**WORK INSTRUCTION:** Would you please give the entries again word for word, with no images in your copy?

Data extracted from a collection

§ §

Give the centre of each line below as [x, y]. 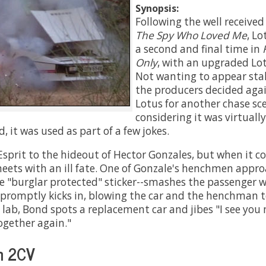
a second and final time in [199, 49]
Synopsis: [157, 8]
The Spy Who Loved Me [191, 35]
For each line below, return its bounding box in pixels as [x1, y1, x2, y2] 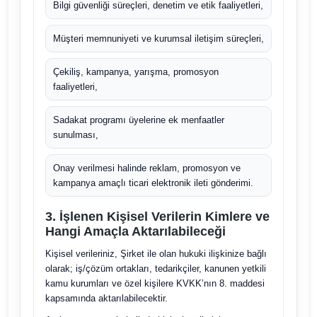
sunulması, [52, 129, 98, 140]
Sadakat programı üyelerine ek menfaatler [52, 115, 224, 125]
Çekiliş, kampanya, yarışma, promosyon [52, 67, 219, 77]
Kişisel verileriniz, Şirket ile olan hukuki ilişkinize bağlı [45, 248, 267, 259]
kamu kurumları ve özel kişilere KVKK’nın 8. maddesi [45, 278, 265, 289]
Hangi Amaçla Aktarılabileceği [45, 224, 226, 238]
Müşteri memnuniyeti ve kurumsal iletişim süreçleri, [52, 33, 264, 44]
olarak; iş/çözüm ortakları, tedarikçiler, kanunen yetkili [45, 263, 266, 274]

§ §

**RESPONSE AREA:**
Give the centre of each line below as [x, y]. 
a second and final time in [199, 49]
Synopsis: [157, 8]
The Spy Who Loved Me [191, 35]
For each line below, return its bounding box in pixels as [x1, y1, x2, y2] 
sunulması, [52, 129, 98, 140]
Sadakat programı üyelerine ek menfaatler [52, 115, 224, 125]
Çekiliş, kampanya, yarışma, promosyon [52, 67, 219, 77]
Kişisel verileriniz, Şirket ile olan hukuki ilişkinize bağlı [45, 248, 267, 259]
kamu kurumları ve özel kişilere KVKK’nın 8. maddesi [45, 278, 265, 289]
Hangi Amaçla Aktarılabileceği [45, 224, 226, 238]
Müşteri memnuniyeti ve kurumsal iletişim süreçleri, [52, 33, 264, 44]
olarak; iş/çözüm ortakları, tedarikçiler, kanunen yetkili [45, 263, 266, 274]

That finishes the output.